### Exercise:
Scan the data below for the string "Tensor". Show every line where it turns up.

[Stored entries]
________
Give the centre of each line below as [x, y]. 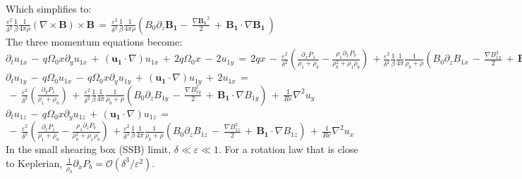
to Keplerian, [34, 163]
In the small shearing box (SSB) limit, [89, 149]
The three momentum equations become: [94, 41]
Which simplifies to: [49, 8]
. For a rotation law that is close [289, 149]
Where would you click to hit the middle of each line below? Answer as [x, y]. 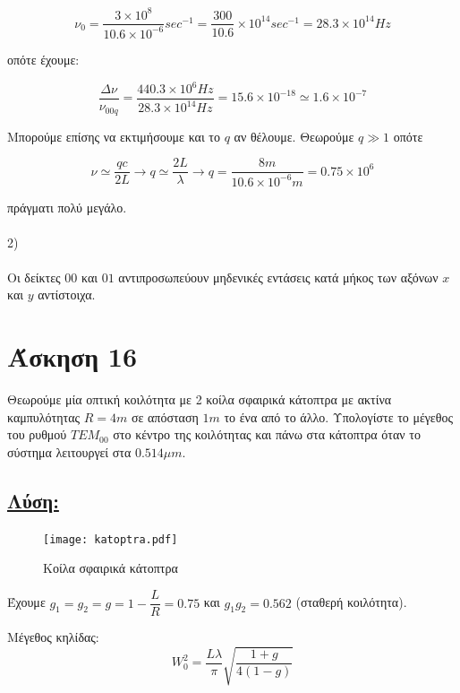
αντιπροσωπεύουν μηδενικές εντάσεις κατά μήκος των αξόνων [278, 277]
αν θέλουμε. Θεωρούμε [294, 136]
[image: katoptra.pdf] [111, 539]
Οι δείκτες [34, 277]
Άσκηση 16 [72, 356]
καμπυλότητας [44, 416]
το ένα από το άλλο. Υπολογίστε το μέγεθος [338, 416]
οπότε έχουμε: [43, 59]
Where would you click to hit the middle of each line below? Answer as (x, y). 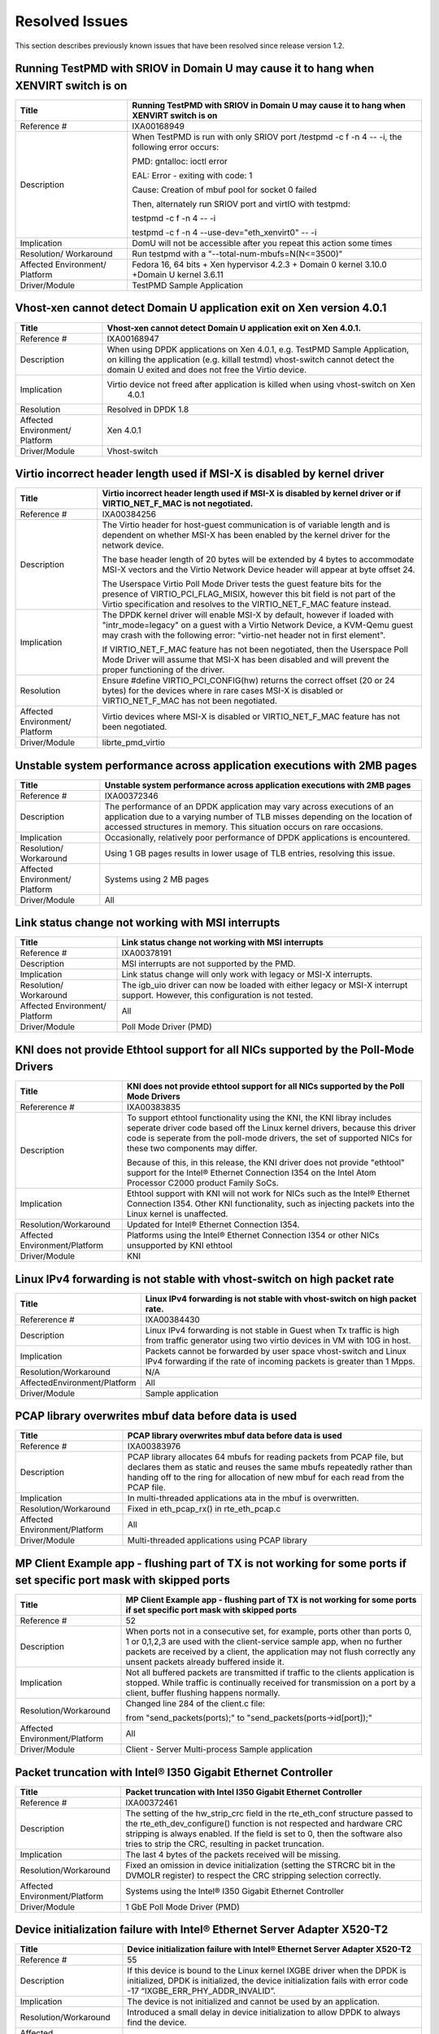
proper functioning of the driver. (163, 670)
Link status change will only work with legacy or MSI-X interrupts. (247, 975)
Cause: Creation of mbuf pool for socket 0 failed (224, 190)
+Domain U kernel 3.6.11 (177, 275)
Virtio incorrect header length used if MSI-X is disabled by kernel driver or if (252, 494)
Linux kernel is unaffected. (177, 1214)
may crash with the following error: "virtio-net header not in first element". (244, 635)
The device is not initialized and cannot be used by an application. (254, 2001)
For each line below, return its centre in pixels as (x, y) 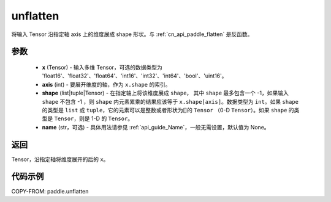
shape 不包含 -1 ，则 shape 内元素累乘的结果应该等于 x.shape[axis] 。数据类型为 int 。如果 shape (170, 101)
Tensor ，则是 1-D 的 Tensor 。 (94, 118)
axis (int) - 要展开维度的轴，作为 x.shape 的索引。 (106, 84)
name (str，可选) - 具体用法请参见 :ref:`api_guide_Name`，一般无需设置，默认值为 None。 (156, 127)
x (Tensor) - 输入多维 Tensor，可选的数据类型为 (102, 67)
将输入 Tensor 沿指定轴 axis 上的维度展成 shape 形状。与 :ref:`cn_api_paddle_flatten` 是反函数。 (132, 34)
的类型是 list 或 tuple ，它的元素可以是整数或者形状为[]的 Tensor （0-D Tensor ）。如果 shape (165, 110)
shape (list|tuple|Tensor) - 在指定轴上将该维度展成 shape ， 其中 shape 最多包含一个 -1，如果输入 (165, 93)
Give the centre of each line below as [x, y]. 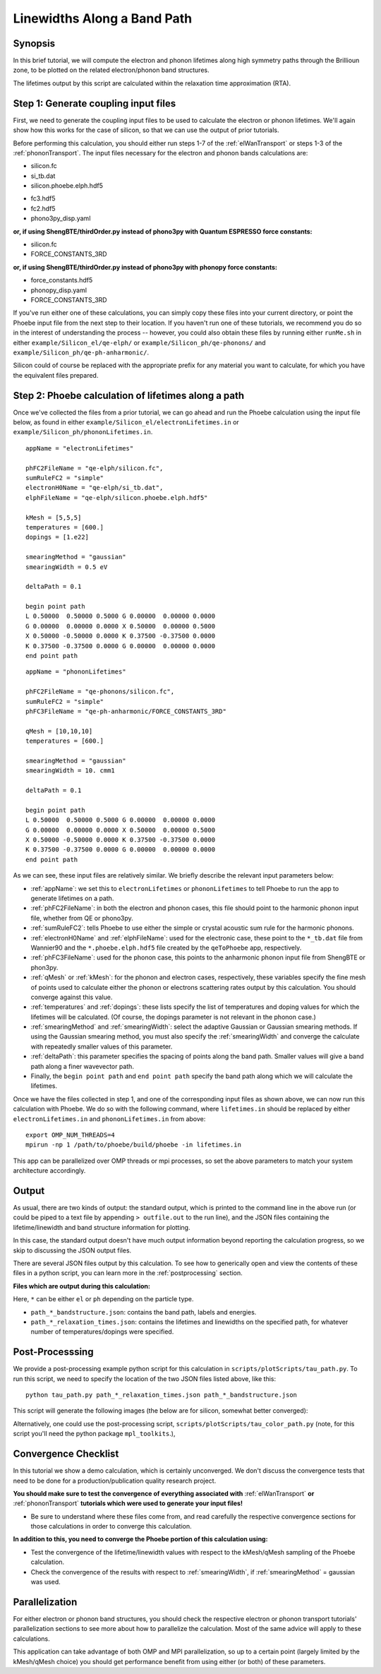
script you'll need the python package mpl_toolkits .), [94, 1434]
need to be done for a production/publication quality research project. [115, 1481]
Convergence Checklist [66, 1454]
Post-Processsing [53, 1352]
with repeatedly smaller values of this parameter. [102, 1046]
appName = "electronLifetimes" [80, 448]
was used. [46, 1582]
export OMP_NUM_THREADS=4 [71, 1135]
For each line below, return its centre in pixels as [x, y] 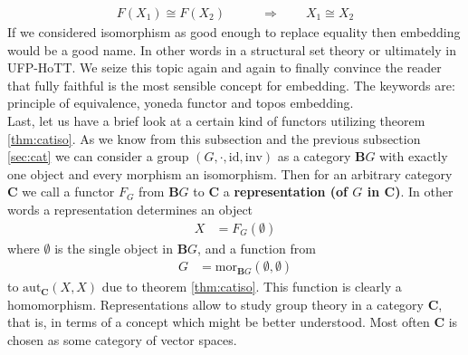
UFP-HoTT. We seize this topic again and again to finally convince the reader [224, 67]
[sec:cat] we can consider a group [98, 156]
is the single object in [114, 248]
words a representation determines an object [130, 209]
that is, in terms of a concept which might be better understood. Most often [219, 322]
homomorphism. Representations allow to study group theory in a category [215, 304]
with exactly [414, 156]
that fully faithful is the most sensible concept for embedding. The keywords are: [231, 85]
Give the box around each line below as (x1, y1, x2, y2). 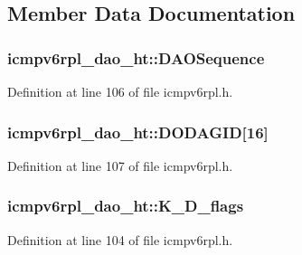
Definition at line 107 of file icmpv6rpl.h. (7, 156, 233, 175)
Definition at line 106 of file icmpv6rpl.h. (7, 82, 233, 100)
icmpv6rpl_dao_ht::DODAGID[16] (7, 120, 269, 143)
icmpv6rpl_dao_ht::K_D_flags (7, 194, 244, 217)
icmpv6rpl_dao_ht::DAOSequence (7, 46, 265, 69)
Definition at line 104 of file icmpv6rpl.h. (7, 230, 233, 249)
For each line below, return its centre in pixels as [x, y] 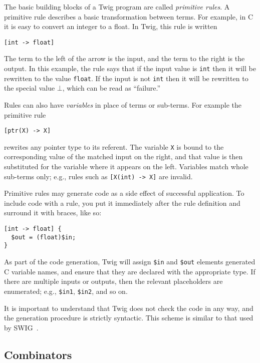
________
### Result of the exercise:
Tensor ，则是 1-D 的 Tensor 。 (94, 118)
x (Tensor) - 输入多维 Tensor，可选的数据类型为 (102, 67)
将输入 Tensor 沿指定轴 axis 上的维度展成 shape 形状。与 :ref:`cn_api_paddle_flatten` 是反函数。 (132, 34)
的类型是 list 或 tuple ，它的元素可以是整数或者形状为[]的 Tensor （0-D Tensor ）。如果 shape (165, 110)
shape (list|tuple|Tensor) - 在指定轴上将该维度展成 shape ， 其中 shape 最多包含一个 -1，如果输入 (165, 93)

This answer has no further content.